Exercise aim: Each line of the records is to be returned verbatim, with the images omitted.

Input:
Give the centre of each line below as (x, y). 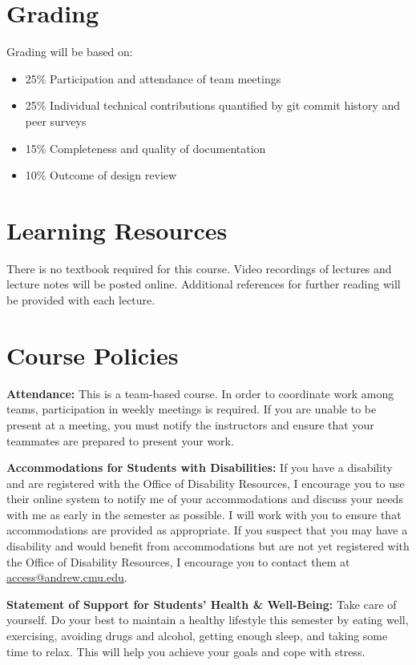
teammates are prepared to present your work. (120, 440)
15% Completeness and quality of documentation (145, 148)
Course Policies (93, 355)
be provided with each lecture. (81, 300)
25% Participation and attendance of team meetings (153, 78)
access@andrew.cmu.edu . (67, 577)
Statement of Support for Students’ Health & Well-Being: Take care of (202, 604)
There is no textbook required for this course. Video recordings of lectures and (199, 268)
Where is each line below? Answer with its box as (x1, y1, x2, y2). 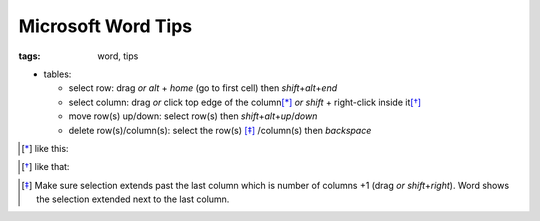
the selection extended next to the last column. (36, 193, 230, 205)
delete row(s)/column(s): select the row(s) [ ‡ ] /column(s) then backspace (68, 124, 372, 136)
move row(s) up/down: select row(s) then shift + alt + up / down (68, 110, 318, 122)
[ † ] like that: (21, 161, 70, 173)
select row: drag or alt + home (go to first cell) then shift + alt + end (68, 82, 338, 94)
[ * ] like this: (21, 142, 69, 154)
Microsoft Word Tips (18, 15, 193, 37)
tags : (18, 50, 41, 62)
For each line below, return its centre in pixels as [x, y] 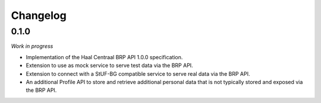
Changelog [39, 15]
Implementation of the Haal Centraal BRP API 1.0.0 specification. [104, 57]
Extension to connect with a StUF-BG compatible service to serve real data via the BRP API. [138, 73]
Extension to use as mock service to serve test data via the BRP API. [109, 66]
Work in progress [32, 46]
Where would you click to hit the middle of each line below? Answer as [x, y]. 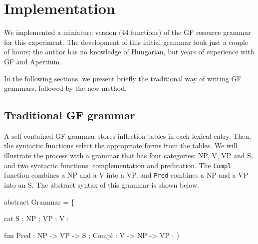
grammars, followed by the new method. [65, 88]
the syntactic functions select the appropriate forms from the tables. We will [121, 145]
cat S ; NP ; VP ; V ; [36, 218]
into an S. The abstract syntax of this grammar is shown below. [102, 184]
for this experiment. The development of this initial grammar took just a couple [126, 42]
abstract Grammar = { [39, 201]
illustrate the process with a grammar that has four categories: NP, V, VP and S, [129, 155]
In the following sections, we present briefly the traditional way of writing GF [123, 78]
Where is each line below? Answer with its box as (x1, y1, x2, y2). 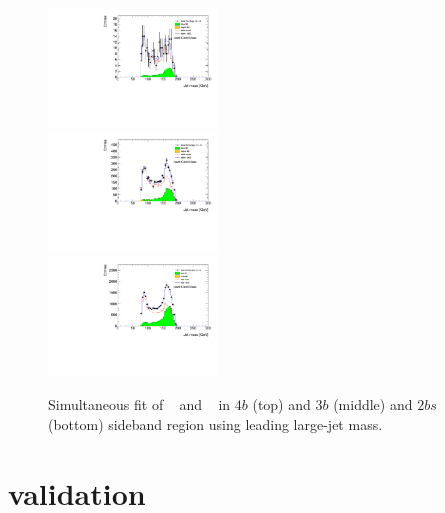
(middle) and (333, 394, 413, 415)
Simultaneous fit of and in (48, 394, 231, 415)
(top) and (252, 394, 311, 415)
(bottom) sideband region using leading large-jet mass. (48, 413, 383, 434)
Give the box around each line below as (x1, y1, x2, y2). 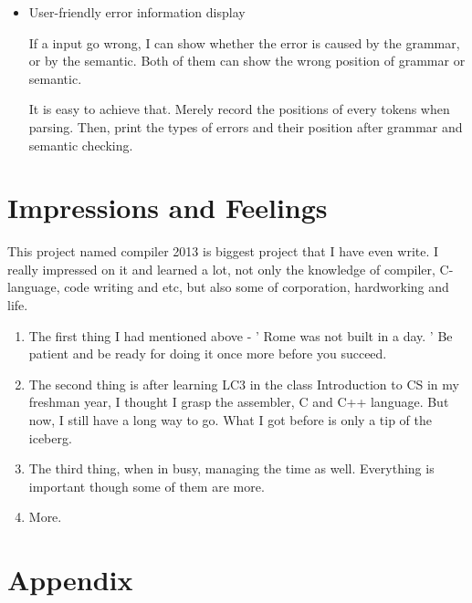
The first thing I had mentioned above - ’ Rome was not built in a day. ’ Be (28, 326, 453, 345)
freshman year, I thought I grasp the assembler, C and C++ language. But (28, 392, 449, 411)
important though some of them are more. (28, 476, 265, 495)
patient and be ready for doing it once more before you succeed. (28, 344, 387, 363)
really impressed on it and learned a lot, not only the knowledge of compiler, (7, 259, 435, 278)
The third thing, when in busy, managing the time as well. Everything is (28, 459, 435, 478)
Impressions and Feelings (7, 189, 328, 226)
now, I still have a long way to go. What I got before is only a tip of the (28, 411, 432, 430)
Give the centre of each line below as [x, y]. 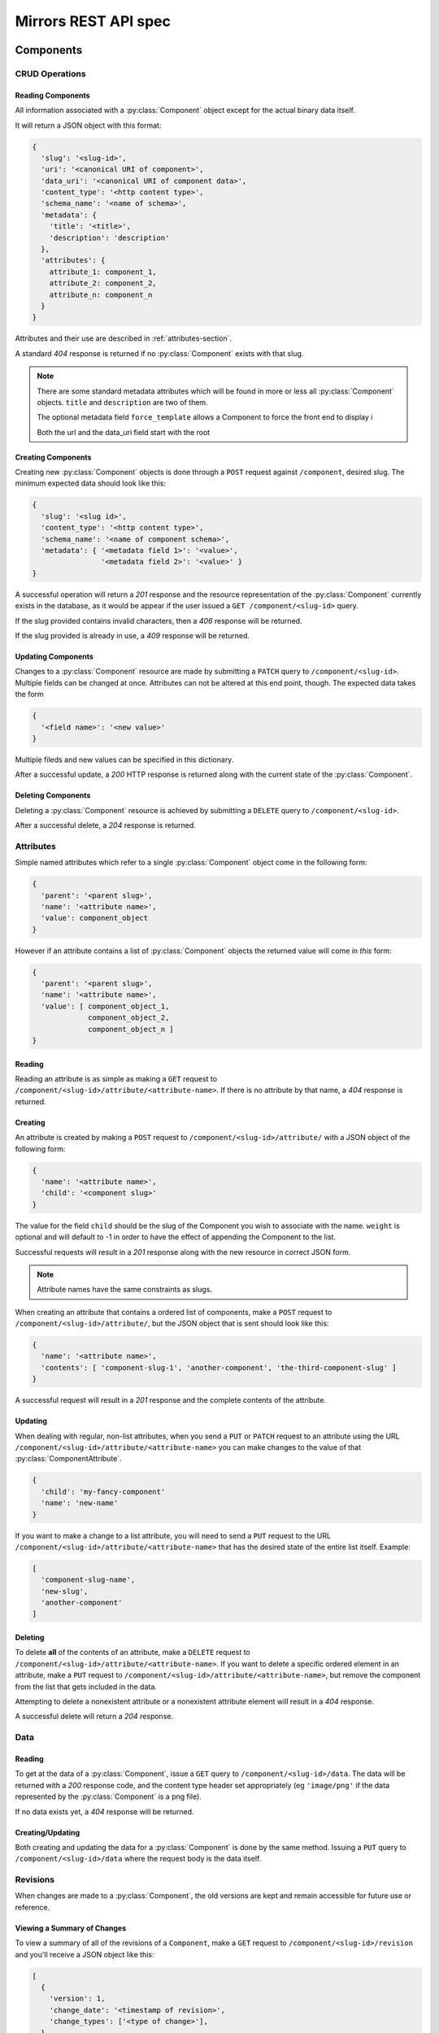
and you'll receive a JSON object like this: [85, 1954]
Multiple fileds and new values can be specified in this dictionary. [124, 760]
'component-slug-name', [88, 1580]
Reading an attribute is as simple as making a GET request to [116, 1079]
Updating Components [54, 656]
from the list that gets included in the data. [86, 1687]
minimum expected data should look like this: [91, 483]
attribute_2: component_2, [103, 283]
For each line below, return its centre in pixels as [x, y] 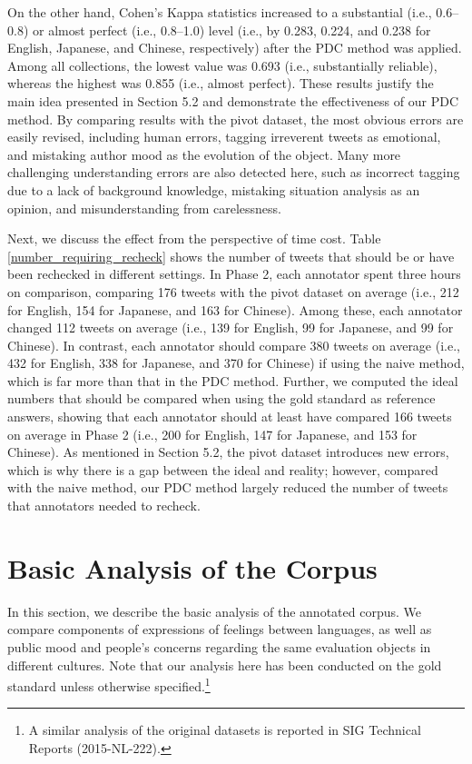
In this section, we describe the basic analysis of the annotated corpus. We [214, 611]
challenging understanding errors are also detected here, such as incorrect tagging [234, 172]
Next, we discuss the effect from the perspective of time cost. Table [194, 238]
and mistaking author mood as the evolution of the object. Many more [204, 154]
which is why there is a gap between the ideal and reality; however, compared [223, 469]
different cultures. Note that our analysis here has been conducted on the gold [225, 665]
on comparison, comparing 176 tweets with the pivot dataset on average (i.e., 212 [233, 291]
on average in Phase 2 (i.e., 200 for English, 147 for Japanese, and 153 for [212, 434]
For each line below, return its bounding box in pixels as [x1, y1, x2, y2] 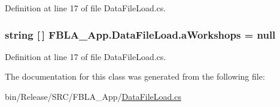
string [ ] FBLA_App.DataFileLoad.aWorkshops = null [5, 27, 276, 42]
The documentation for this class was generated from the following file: [5, 70, 265, 83]
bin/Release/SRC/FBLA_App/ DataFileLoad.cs [5, 90, 181, 102]
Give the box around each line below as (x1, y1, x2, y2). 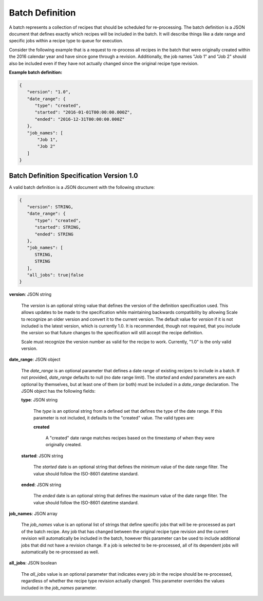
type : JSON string (21, 397, 58, 403)
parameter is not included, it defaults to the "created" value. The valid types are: (33, 415, 195, 421)
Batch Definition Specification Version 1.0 (9, 171, 138, 180)
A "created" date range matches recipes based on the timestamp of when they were (45, 435, 215, 440)
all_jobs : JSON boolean (9, 560, 57, 566)
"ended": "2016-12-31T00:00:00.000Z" (35, 116, 125, 122)
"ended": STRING (35, 231, 74, 237)
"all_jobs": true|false (27, 272, 84, 277)
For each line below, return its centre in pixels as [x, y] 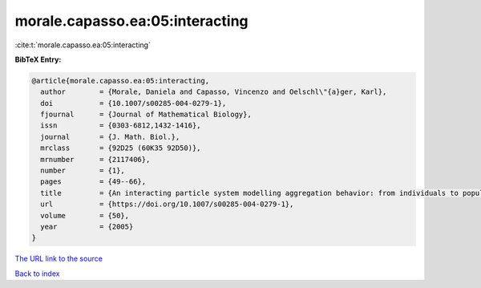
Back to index [37, 274]
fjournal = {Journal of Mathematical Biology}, [146, 115]
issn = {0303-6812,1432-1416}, [121, 126]
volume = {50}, [85, 215]
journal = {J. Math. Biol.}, [110, 137]
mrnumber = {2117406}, [95, 159]
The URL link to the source [59, 259]
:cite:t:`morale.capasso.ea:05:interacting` [83, 45]
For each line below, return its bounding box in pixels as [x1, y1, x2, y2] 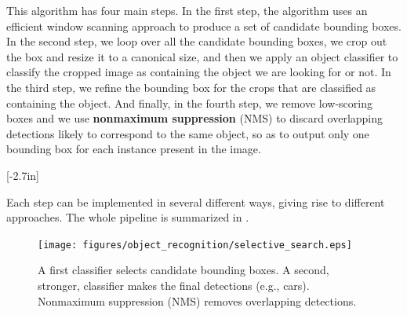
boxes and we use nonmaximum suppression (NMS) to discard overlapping [6, 110, 383, 126]
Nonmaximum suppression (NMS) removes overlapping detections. [38, 292, 357, 309]
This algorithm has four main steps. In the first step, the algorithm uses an [6, 2, 368, 18]
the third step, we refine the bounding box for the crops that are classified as [6, 79, 376, 95]
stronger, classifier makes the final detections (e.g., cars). [38, 277, 310, 293]
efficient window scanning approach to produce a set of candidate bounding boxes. [6, 17, 402, 34]
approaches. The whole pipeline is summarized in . [6, 209, 249, 225]
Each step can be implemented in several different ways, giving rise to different [6, 193, 385, 210]

Written answer:
Give the centre of each line below as (x, y). 
teammates are prepared to present your work. (120, 440)
15% Completeness and quality of documentation (145, 148)
Course Policies (93, 355)
be provided with each lecture. (81, 300)
25% Participation and attendance of team meetings (153, 78)
access@andrew.cmu.edu . (67, 577)
Statement of Support for Students’ Health & Well-Being: Take care of (202, 604)
There is no textbook required for this course. Video recordings of lectures and (199, 268)
Where is each line below? Answer with its box as (x1, y1, x2, y2). 
the selection extended next to the last column. (36, 193, 230, 205)
delete row(s)/column(s): select the row(s) [ ‡ ] /column(s) then backspace (68, 124, 372, 136)
move row(s) up/down: select row(s) then shift + alt + up / down (68, 110, 318, 122)
[ † ] like that: (21, 161, 70, 173)
select row: drag or alt + home (go to first cell) then shift + alt + end (68, 82, 338, 94)
[ * ] like this: (21, 142, 69, 154)
Microsoft Word Tips (18, 15, 193, 37)
tags : (18, 50, 41, 62)
For each line below, return its centre in pixels as [x, y] 
Changelog [39, 15]
Implementation of the Haal Centraal BRP API 1.0.0 specification. [104, 57]
Extension to connect with a StUF-BG compatible service to serve real data via the BRP API. [138, 73]
Extension to use as mock service to serve test data via the BRP API. [109, 66]
Work in progress [32, 46]
Where would you click to hit the middle of each line below? Answer as [x, y]. 
grammars, followed by the new method. [65, 88]
the syntactic functions select the appropriate forms from the tables. We will [121, 145]
cat S ; NP ; VP ; V ; [36, 218]
into an S. The abstract syntax of this grammar is shown below. [102, 184]
for this experiment. The development of this initial grammar took just a couple [126, 42]
abstract Grammar = { [39, 201]
illustrate the process with a grammar that has four categories: NP, V, VP and S, [129, 155]
In the following sections, we present briefly the traditional way of writing GF [123, 78]
Where is each line below? Answer with its box as (x1, y1, x2, y2). 
(middle) and (333, 394, 413, 415)
Simultaneous fit of and in (48, 394, 231, 415)
(top) and (252, 394, 311, 415)
(bottom) sideband region using leading large-jet mass. (48, 413, 383, 434)
Give the box around each line below as (x1, y1, x2, y2). 
The first thing I had mentioned above - ’ Rome was not built in a day. ’ Be (28, 326, 453, 345)
freshman year, I thought I grasp the assembler, C and C++ language. But (28, 392, 449, 411)
important though some of them are more. (28, 476, 265, 495)
patient and be ready for doing it once more before you succeed. (28, 344, 387, 363)
really impressed on it and learned a lot, not only the knowledge of compiler, (7, 259, 435, 278)
The third thing, when in busy, managing the time as well. Everything is (28, 459, 435, 478)
Impressions and Feelings (7, 189, 328, 226)
now, I still have a long way to go. What I got before is only a tip of the (28, 411, 432, 430)
Give the centre of each line below as [x, y]. 
and you'll receive a JSON object like this: [85, 1954]
Multiple fileds and new values can be specified in this dictionary. [124, 760]
'component-slug-name', [88, 1580]
Reading an attribute is as simple as making a GET request to [116, 1079]
Updating Components [54, 656]
from the list that gets included in the data. [86, 1687]
minimum expected data should look like this: [91, 483]
attribute_2: component_2, [103, 283]
For each line below, return its centre in pixels as [x, y] 
In this section, we describe the basic analysis of the annotated corpus. We [214, 611]
challenging understanding errors are also detected here, such as incorrect tagging [234, 172]
Next, we discuss the effect from the perspective of time cost. Table [194, 238]
and mistaking author mood as the evolution of the object. Many more [204, 154]
which is why there is a gap between the ideal and reality; however, compared [223, 469]
different cultures. Note that our analysis here has been conducted on the gold [225, 665]
on comparison, comparing 176 tweets with the pivot dataset on average (i.e., 212 [233, 291]
on average in Phase 2 (i.e., 200 for English, 147 for Japanese, and 153 for [212, 434]
For each line below, return its bounding box in pixels as [x1, y1, x2, y2] 
string [ ] FBLA_App.DataFileLoad.aWorkshops = null [5, 27, 276, 42]
The documentation for this class was generated from the following file: [5, 70, 265, 83]
bin/Release/SRC/FBLA_App/ DataFileLoad.cs [5, 90, 181, 102]
Give the box around each line below as (x1, y1, x2, y2). 
type : JSON string (21, 397, 58, 403)
parameter is not included, it defaults to the "created" value. The valid types are: (33, 415, 195, 421)
Batch Definition Specification Version 1.0 (9, 171, 138, 180)
A "created" date range matches recipes based on the timestamp of when they were (45, 435, 215, 440)
all_jobs : JSON boolean (9, 560, 57, 566)
"ended": "2016-12-31T00:00:00.000Z" (35, 116, 125, 122)
"ended": STRING (35, 231, 74, 237)
"all_jobs": true|false (27, 272, 84, 277)
For each line below, return its centre in pixels as [x, y] 
Back to index [37, 274]
fjournal = {Journal of Mathematical Biology}, [146, 115]
issn = {0303-6812,1432-1416}, [121, 126]
volume = {50}, [85, 215]
journal = {J. Math. Biol.}, [110, 137]
mrnumber = {2117406}, [95, 159]
The URL link to the source [59, 259]
:cite:t:`morale.capasso.ea:05:interacting` [83, 45]
For each line below, return its bounding box in pixels as [x1, y1, x2, y2] 
boxes and we use nonmaximum suppression (NMS) to discard overlapping [6, 110, 383, 126]
Nonmaximum suppression (NMS) removes overlapping detections. [38, 292, 357, 309]
This algorithm has four main steps. In the first step, the algorithm uses an [6, 2, 368, 18]
the third step, we refine the bounding box for the crops that are classified as [6, 79, 376, 95]
stronger, classifier makes the final detections (e.g., cars). [38, 277, 310, 293]
efficient window scanning approach to produce a set of candidate bounding boxes. [6, 17, 402, 34]
approaches. The whole pipeline is summarized in . [6, 209, 249, 225]
Each step can be implemented in several different ways, giving rise to different [6, 193, 385, 210]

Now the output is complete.